Fu canonizzata da Pio XI nel 1925 e proclamata Patrona delle missioni nel 1927; Dottore della chiesa nel 1997 da Giovanni Paolo II”.
(Emanuele Boaga, O. Carm., Con Maria sulle vie di Dio, p. 293).
Si festeggia la sua festa il 1 ottobre.
“La figlia più conosciuta di S. Teresa di Gesù è la santa di Lisieux. Pur facendo parte delle carmelitane scalze, il suo insegnamento ed esempio sono validi non solo per tutte le monache carmelitane, ma anche per tutti i cristiani. Andò “contro” la spiritualità dei suoi tempi che tendeva a vedere Dio come un rigido “sorvegliante” e la vita spirituale come una serie di “montagne” da scalare. S. Teresa capì che Dio le era Padre, che l’amava infinitamente e desiderava far di lei una santa. Era consapevole di non avere in sé la forza di scalare le impossibili montagne dell’altezza spirituale, ma sapeva che Gesù stesso l’avrebbe sollevata. Era necessaria unicamente una grande fiducia in Dio. Con questa fiducia, Teresa divenne una grande santa ed oggi è riconosciuta Dottore della Chiesa. Da sempre voleva essere missionaria e possiamo veramente affermare che questa sua volontà sia stata letteralmente realizzata ai nostri giorni, dal momento che le sue reliquie sono venerate da milioni di persone in molti paesi di tutto il mondo.

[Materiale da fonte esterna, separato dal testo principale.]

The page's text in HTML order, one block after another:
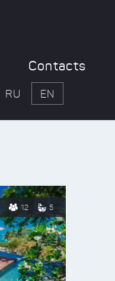
Contacts
RU EN
12 5
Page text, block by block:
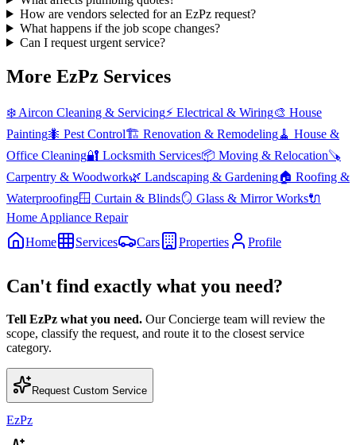
How are vendors selected for an EzPz request?
What happens if the job scope changes?
Can I request urgent service?
More EzPz Services
❄️ Aircon Cleaning & Servicing⚡ Electrical & Wiring🎨 House
Painting🐜 Pest Control🏗️ Renovation & Remodeling🧹 House &
Office Cleaning🔐 Locksmith Services📦 Moving & Relocation🪚
Carpentry & Woodwork🌿 Landscaping & Gardening🏠 Roofing &
Waterproofing🪟 Curtain & Blinds🪞 Glass & Mirror Works🔌
Home Appliance Repair
Home
Services Cars Properties Profile
Can't find exactly what you need?
Tell EzPz what you need. Our Concierge team will review the
scope, classify the request, and route it to the closest service
category.
Request Custom Service
EzPz
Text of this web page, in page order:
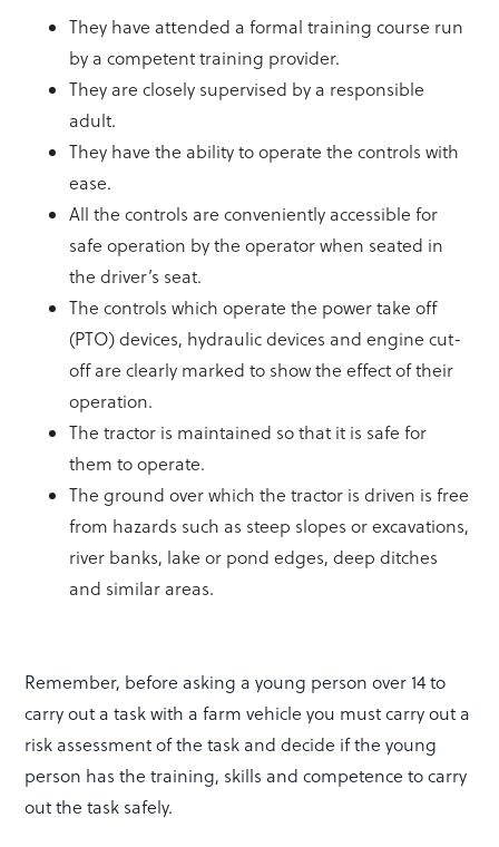
They have attended a formal training course run
by a competent training provider.
They are closely supervised by a responsible
adult.
They have the ability to operate the controls with
ease.
All the controls are conveniently accessible for
safe operation by the operator when seated in
the driver’s seat.
The controls which operate the power take off
(PTO) devices, hydraulic devices and engine cut-
off are clearly marked to show the effect of their
operation.
The tractor is maintained so that it is safe for
them to operate.
The ground over which the tractor is driven is free
from hazards such as steep slopes or excavations,
river banks, lake or pond edges, deep ditches
and similar areas.
Remember, before asking a young person over 14 to
carry out a task with a farm vehicle you must carry out a
risk assessment of the task and decide if the young
person has the training, skills and competence to carry
out the task safely.
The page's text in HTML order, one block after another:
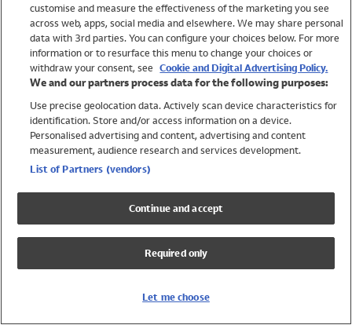
Brands
Trending
Shop All Holiday Shop
Swimwear
Womens Swimwear
Mens Swimwear
Girls Swimwear
UPF 50+ Swimwear
Lycra Extra Life Swimwear
customise and measure the effectiveness of the marketing you see
across web, apps, social media and elsewhere. We may share personal
data with 3rd parties. You can configure your choices below. For more
information or to resurface this menu to change your choices or
withdraw your consent, see Cookie and Digital Advertising Policy.
We and our partners process data for the following purposes:
Use precise geolocation data. Actively scan device characteristics for
identification. Store and/or access information on a device.
Personalised advertising and content, advertising and content
measurement, audience research and services development.
List of Partners (vendors)
Continue and accept
Required only
Let me choose
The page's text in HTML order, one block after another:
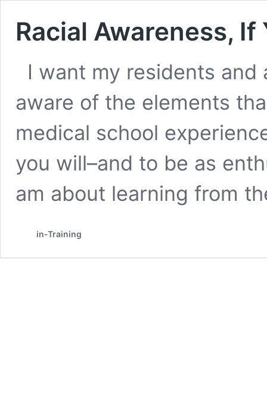
Racial Awareness, If
I want my residents
aware of the elements
medical school
you will–and to be as
am about learning from
in-Training
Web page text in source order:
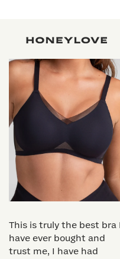
This is truly the best bra I
have ever bought and
trust me, I have had
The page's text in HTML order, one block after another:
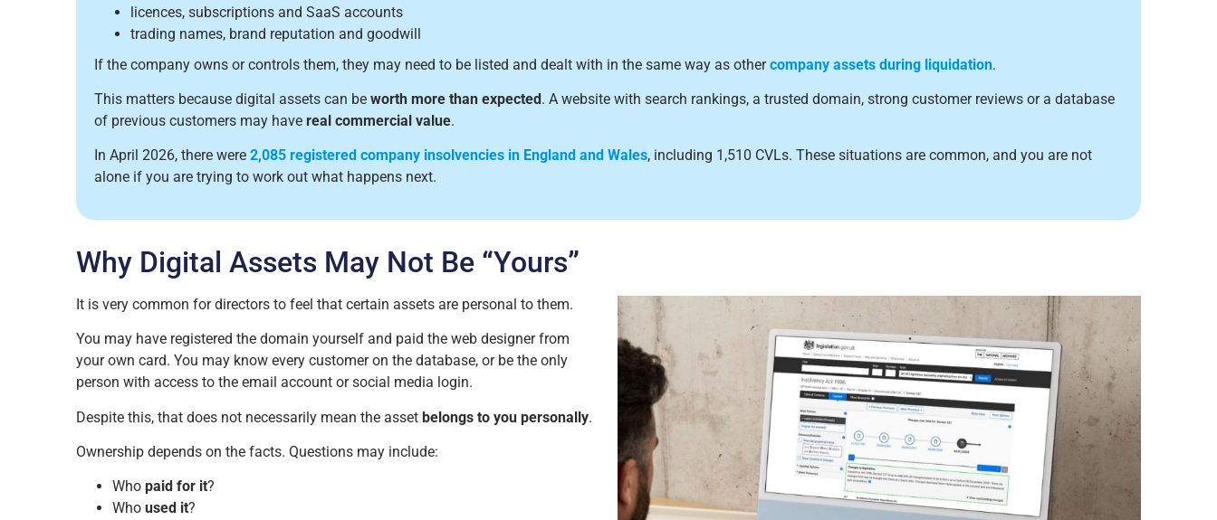
licences, subscriptions and SaaS accounts
trading names, brand reputation and goodwill
If the company owns or controls them, they may need to be listed and dealt with in the same way as othercompany assets during liquidation.
This matters because digital assets can be worth more than expected. A website with search rankings, a trusted domain, strong customer reviews or a database
of previous customers may havereal commercial value.
In April 2026, there were2,085 registered company insolvencies in England and Wales, including 1,510 CVLs. These situations are common, and you are not
alone if you are trying to work out what happens next.
Why Digital Assets May Not Be “Yours”
It is very common for directors to feel that certain assets are personal to them.
You may have registered the domain yourself and paid the web designer from
your own card. You may know every customer on the database, or be the only
person with access to the email account or social media login.
Despite this, that does not necessarily mean the assetbelongs to you personally.
Ownership depends on the facts. Questions may include:
Who paid for it?
Whoused it?
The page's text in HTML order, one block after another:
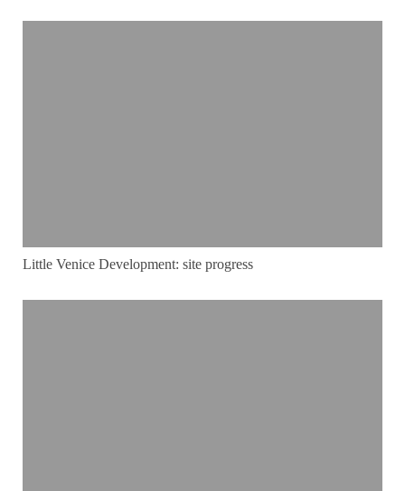
Little Venice Development: site progress
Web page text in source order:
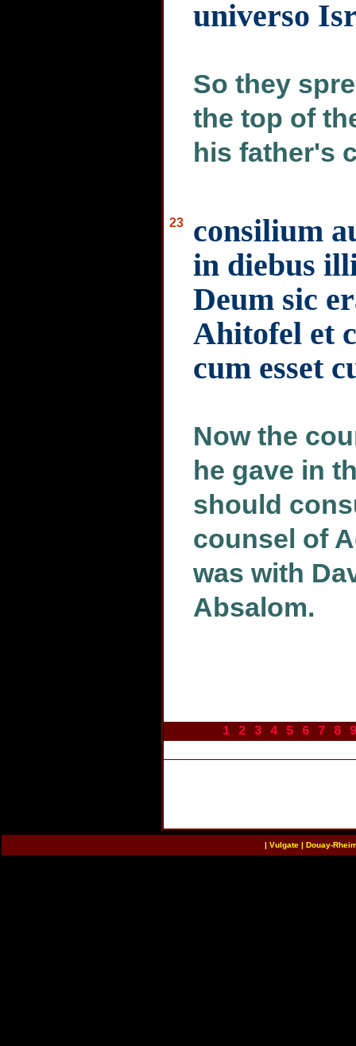
universo
So they
the top of
his father's
23
consilium
in diebus
Deum sic
Ahitofel et
cum esset
Now the
he gave in
should
counsel of
was with
Absalom.
1 2 3 4 5 6 7 8
| Vulgate| Douay-
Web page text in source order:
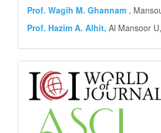
Prof. Wagih M. Ghannam ,
Prof. Hazim A. Alhit, Al Mansoor
Abstract
and
Indexing
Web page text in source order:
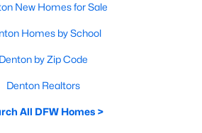
New Homes for Sale
Homes by School
Denton by Zip Code
Denton Realtors
All DFW Homes >
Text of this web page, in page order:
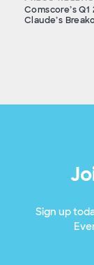
Comscore’s
Claude’s
Sign up
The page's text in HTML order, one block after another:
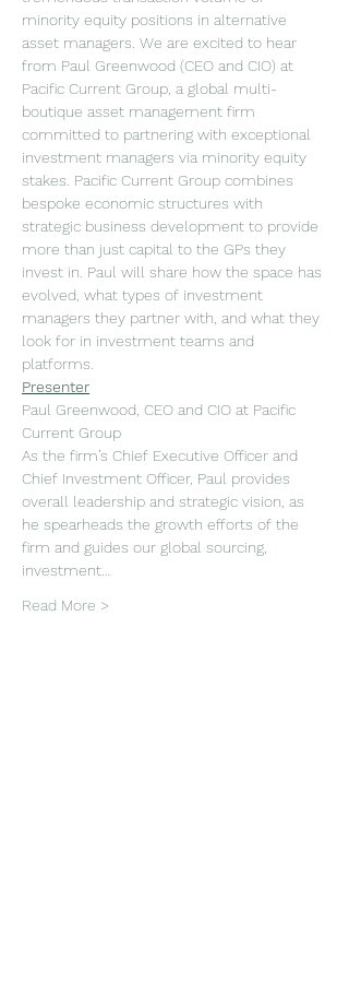
minority equity positions in alternative
asset managers. We are excited to hear
from Paul Greenwood (CEO and CIO) at
Pacific Current Group, a global multi-
boutique asset management firm
committed to partnering with exceptional
investment managers via minority equity
stakes. Pacific Current Group combines
bespoke economic structures with
strategic business development to provide
more than just capital to the GPs they
invest in. Paul will share how the space has
evolved, what types of investment
managers they partner with, and what they
look for in investment teams and
platforms.
Presenter
Paul Greenwood, CEO and CIO at Pacific
Current Group
As the firm’s Chief Executive Officer and
Chief Investment Officer, Paul provides
overall leadership and strategic vision, as
he spearheads the growth efforts of the
firm and guides our global sourcing,
investment…
Read More >
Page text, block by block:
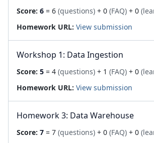
Score: 6 = 6 (questions) + 0 (FAQ) + 0
Homework URL: View submission
Workshop 1: Data Ingestion
Score: 5 = 4 (questions) + 1 (FAQ) + 0
Homework URL: View submission
Homework 3: Data Warehouse
Score: 7 = 7 (questions) + 0 (FAQ) + 0
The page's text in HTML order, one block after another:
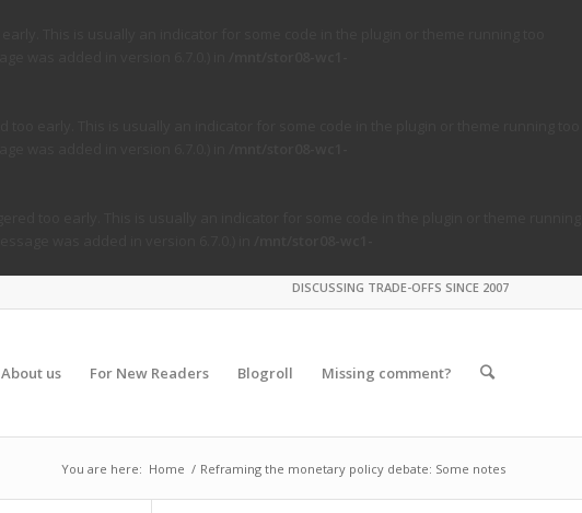
DISCUSSING TRADE-OFFS SINCE 2007
About us For New Readers Blogroll Missing comment?
You are here: Home / Reframing the monetary policy debate: Some notes
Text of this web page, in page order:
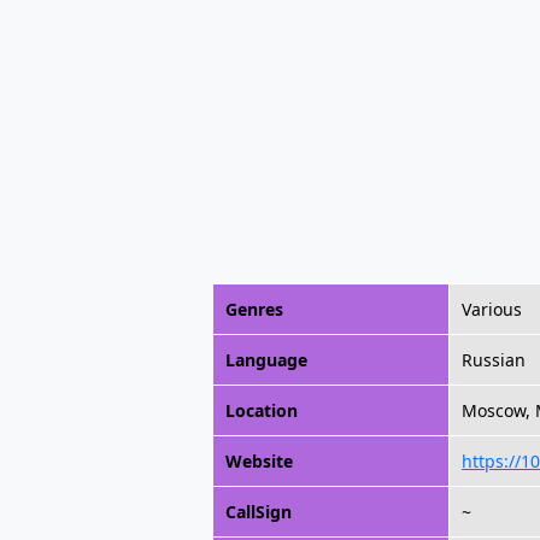
Genres Various
Language Russian
Location Moscow,
Website https://
CallSign ~
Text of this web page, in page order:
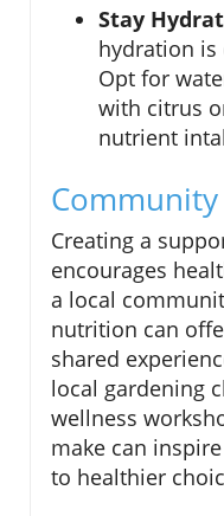
Stay
hydration is
Opt for
with citrus
nutrient
Creating a
encourages
a local
nutrition can
shared
local gardening
wellness
make can
to healthier
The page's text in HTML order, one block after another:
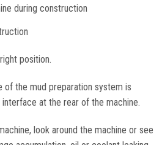
during construction
position.
of the mud preparation system is
at the rear of the machine.
look around the machine or see
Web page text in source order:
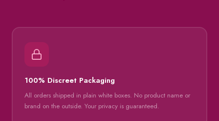
100% Discreet Packaging
All orders shipped in plain white boxes. No product name or
brand on the outside. Your privacy is guaranteed.
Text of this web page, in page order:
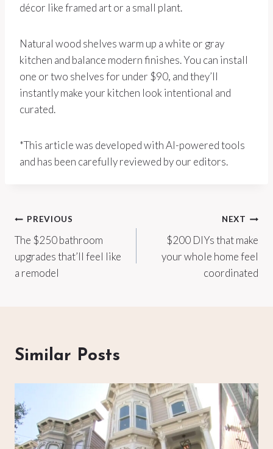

La vita in un monastero di clausura può apparire molto restrittiva, ma S. Teresa insegnò, col suo esempio e la sua “piccola via”, che è possibile testimoniare il nostro amore per Dio in tanti modi, amore che Dio userà per la salvezza di tutti. La santa di Lisieux portò a un nuovo livello ciò che S. Teresa di Gesù per prima aveva insegnato: «Dio non guarda tanto alla grandezza di ciò che noi facciamo, quanto all’amore col quale lo facciamo» (Castello Interiore; 7, 4, 15). La monaca carmelitana è chiamata a vivere interamente in Dio per la salvezza del mondo. Facendo le piccole cose con grande amore diventerà ciò per cui è stata creata, apostolo ardente dell’amore di Cristo fino ai confini della terra (Joseph Chalmers, O. Carm., Nella terra del Carmelo, 33-34).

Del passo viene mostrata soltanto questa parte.